Quotes from David R. Hawkins

⚠ Caveat See Power vs. Truth, January 2013

  • On examination, we'll see that power arises from meaning. It has to do with motive, and it has to do with principle. Power is always associated with that which supports the significance of life itself.
    - It [power] appeals to that part of human nature that we call NOBLE – in contrast to force, which appeals to that we call CRASS.
    - Power appeals to what uplifts, dignifies, and ennobles. Force must always be justified, whereas power requires no justification.
    - Force is associated with the partial, power with the whole.
Dr. David R. Hawkins, Power vs. Force. The Hidden Determinants of Human Behavior, chapter 8 The Source of Power, S. 132, Hay House, Februar 2002

 

  • Not only did Gandhi bring the British Empire to its knees, he effectively brought the curtain down on the centuries-old drama of colonialism [LoC 175], and he did it by simply standing for a principle: the intrinsic dignity of man, and his right to freedom, sovereignty and self-determination. […] Gandhi believed that human rights aren’t granted by any earthly power, but are ingrained in the nature of man himself because they are inherent in his creation. Dr. David R. Hawkins, Power vs. Force. The Hidden Determinants of Human Behavior, chapter 10 Power in Politics, S. 152, Hay House edition, February 2002

 

(↓)

Inspirited power vs. weakening force

 

  • [E]verything is always in the process of creation, it means that everything is an expression of Divinity, or it would not have the capacity to exist at all. The realization that everything which exists reflects the Divinity of Creation is why it is worthy of respect and reverence. This accounts for the reverence for the spirit within all living beings and nature, which is characteristic of many cultures. Dr. David R. Hawkins, The Eye of the I from Which Nothing is Hidden, chapter 1, S. 29, 3rd paragraph; Kindle Locations 374-380; S. 8, revised edition, Veritas Publishing, 2002

 

 

 

(↓)

Inner inferiority has people projecting self-hatred on subgroups.

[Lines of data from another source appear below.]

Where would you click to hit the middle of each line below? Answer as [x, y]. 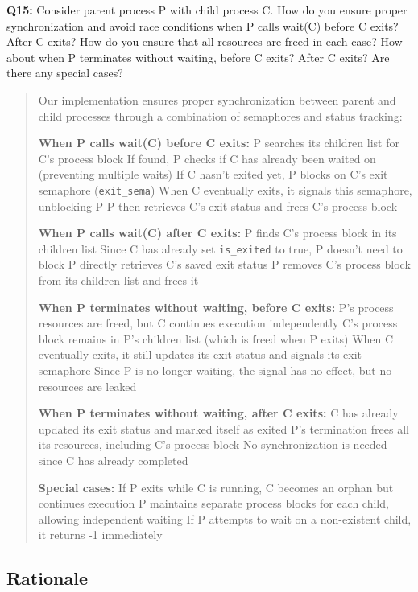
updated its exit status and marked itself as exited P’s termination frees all [223, 428]
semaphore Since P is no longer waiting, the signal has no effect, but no [215, 370]
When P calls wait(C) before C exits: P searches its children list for [219, 143]
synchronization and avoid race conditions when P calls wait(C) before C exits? [203, 25]
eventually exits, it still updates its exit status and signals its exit [200, 354]
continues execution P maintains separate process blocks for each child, [213, 503]
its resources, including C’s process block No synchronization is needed [213, 444]
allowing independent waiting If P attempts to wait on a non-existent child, [225, 518]
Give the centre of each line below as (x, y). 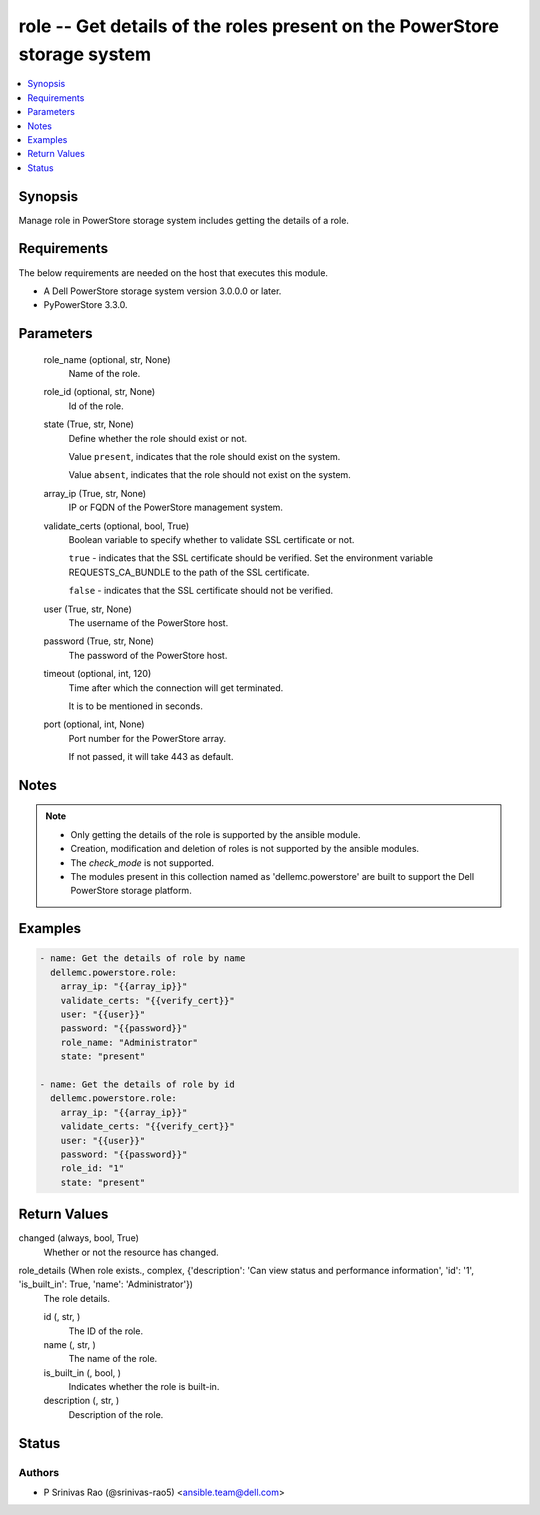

  • Racist hate groups, including anti-Semitic, anti-Black, and white supremacist groups have a long history in the United States, of which the Ku Klux Klan is the most flagrant example. They demonstrate a dualistic split in the psyche and the projection of self-hatred onto subgroups. This is also based on inner inferiority. People with adequate self-esteem have no need to hate others. Dr. David R. Hawkins, Truth vs. Falsehood. How to Tell the Difference, chapter 11 The Downside of Society, S. 182, 2005

 

(↓)

Honor, dignity, sanctity

  • We honor that which we esteem in others as well as ourselves. Out of this, one honors one's own humanity and that of others and ends up honoring all of life in all its expressions by resignation to Divine Will. With surrender of the ego, the spirit becomes aware of the sanctity of existence.
    Out of self-honor arise chilvary (cal. 465) and respect for countrymen as well as heritage and appreciation for the valor of true responsibility. From self-respect arises respect for the rights of others as well as responsibility for personal accountability. Honor is far beyond pride and is, at its very core humble, thankful, and grateful, out of which one senses the divinity of Creation and the knowingness, which is expressed by the exclamation "Gloria In Excelsis Deo." Dr. David R. Hawkins, Reality, Spirituality and Modern Man, S. 224, 2008

 

 

 


 

  • What's happening with our economy is a reorganization based on values other than just making money. The economy is really based on greed: every product is an effort to make money. And making money doesn't infer anything having to do with responsibility. Now, we're bringing up responsibility. As citizens, we're asking, "Should these companies reveal what they know?" So there's disorganization based on a current lack of clarity about values. Interview with David R. Hawkins, MD, PhD, presented by US magazine Holistic Networker, Gina Mazza, 17. June 2009

 

 

  • People will do anything to get a moment of fame [glamor]. It just amazes me the extent that people will go 'to be somebody'. The narcissistic core of 'being somebody' is overwhelming at times. It is amazing what people will do to get a moment of the world's attention. I guess that would be the ego's dream that the whole world gets to know you're a somebody. I find that life is better the other way, being a nobody, being anonymous. Audio interview with Dr. David Hawkins, Differentiating truth from falsehood, presented by web radio station Theatre of the Mind, Podcast, episode 331, host Kelly Howell, minute 18:53, 49:00 minutes duration, aired 18. November 2010

 

 

  • The herd instinct suppresses the superego. If one person wants to lynch someone it's evil, but if a lot of people do, it's seen as okay. [Paraphrased.] Sedona Seminar The Human Dilemma, 3 DVD set, 18. August 2007

  

 

* * *

Quotes – Human Rights and Human Values

 

(↓)

Note:

Shy and insecure in the early part of her life, Eleanor Roosevelt found her voice as the co-author of the Universal Declaration of Human Rights. Doing so, she became one of the most important women of the 20th century.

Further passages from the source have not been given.